EOX symbol will mark the end of such exrpession. Program execution will be not other, than evaluation of a closed expression (it is called such, because it may not contain any variables or quantifier) following the rewriting rules (as defined in the library) transforming an expression into a chain of expressions, and finally into a constant.
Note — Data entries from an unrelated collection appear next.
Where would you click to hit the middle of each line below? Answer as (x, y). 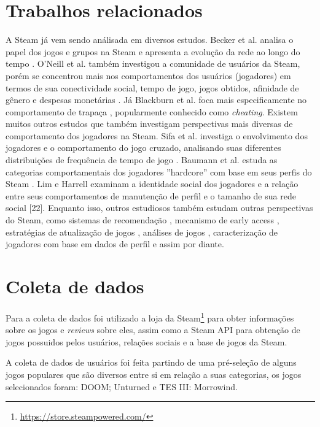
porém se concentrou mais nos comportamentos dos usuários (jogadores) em (148, 75)
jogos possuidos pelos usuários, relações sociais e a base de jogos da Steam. (146, 341)
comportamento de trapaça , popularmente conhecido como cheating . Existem (152, 111)
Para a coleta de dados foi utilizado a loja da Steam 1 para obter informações (150, 317)
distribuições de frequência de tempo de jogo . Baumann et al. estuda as (142, 160)
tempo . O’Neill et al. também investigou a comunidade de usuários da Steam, (153, 63)
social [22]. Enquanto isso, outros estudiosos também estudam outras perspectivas (159, 208)
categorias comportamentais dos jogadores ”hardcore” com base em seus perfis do (159, 171)
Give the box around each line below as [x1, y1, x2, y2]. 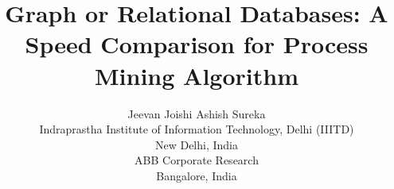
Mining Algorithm [95, 59, 298, 91]
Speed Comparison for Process [25, 28, 369, 60]
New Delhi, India [154, 136, 239, 152]
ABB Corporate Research [135, 152, 259, 168]
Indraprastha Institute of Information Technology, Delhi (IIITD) [39, 121, 354, 137]
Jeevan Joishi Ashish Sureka [127, 105, 266, 121]
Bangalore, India [156, 167, 237, 183]
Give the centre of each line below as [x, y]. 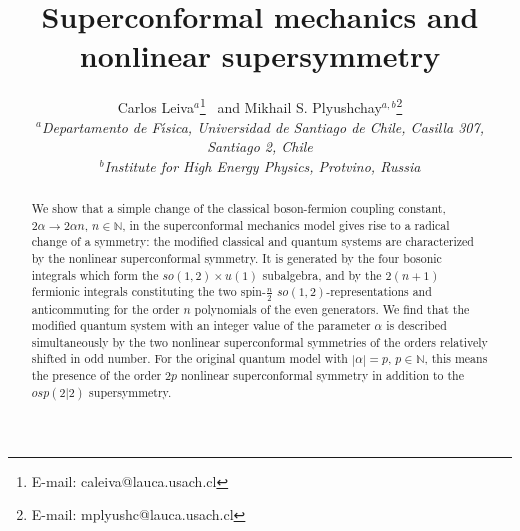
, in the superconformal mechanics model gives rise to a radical [286, 224]
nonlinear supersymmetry [260, 55]
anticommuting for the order [105, 308]
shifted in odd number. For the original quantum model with [189, 358]
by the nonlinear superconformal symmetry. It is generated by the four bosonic [236, 258]
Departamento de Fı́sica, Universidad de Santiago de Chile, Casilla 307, [262, 126]
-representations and [379, 291]
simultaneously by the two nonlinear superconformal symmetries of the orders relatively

If it is possible to reduce the initial expression into constant in finite steps, then the evaluation stops succesfully, and we say that the expression is defined. Otherwise we say that the expression is undefined. The latter may happen

- if expression or function deifinitions are not well formed, that is, they do not obey syntactical rules (e.g. a function is called with less or more arguments, than as its definition states,etc.);
- if an infinite loop is encountered (via recursion);
- if the particular evaluation strategy causes non-termination. This implies that there may co-exist other evaluation strategies, such as that provided that they are followed, the same expression with the same library (also called interpretation) can be reduced succesfully.

For example:

Library:

f(x,y) :=x+y

g(x,y,z) :=f(x,y)-f(y,z)

f(x,y) :=x+y

g(x,y,z) :=f(x,y)-f(y,z)

Closed expression

g(3,2,1)+f(2,2)

Execution:

g(3,2,1)+f(2,2) = ( f(3,2) – f(2,1) ) + (2+2) = ( (3+2) – (2+1) )+ (2+2) = 6

g(3,2,1)+f(2,2)

Execution:

g(3,2,1)+f(2,2) = ( f(3,2) – f(2,1) ) + (2+2) = ( (3+2) – (2+1) )+ (2+2) = 6

Please note that as a function may refer to itself, it enables recursive function definition, and hence recursion. Along with function composition and atomic functions (inc, dec, if) it gives a real computation power to this simple model.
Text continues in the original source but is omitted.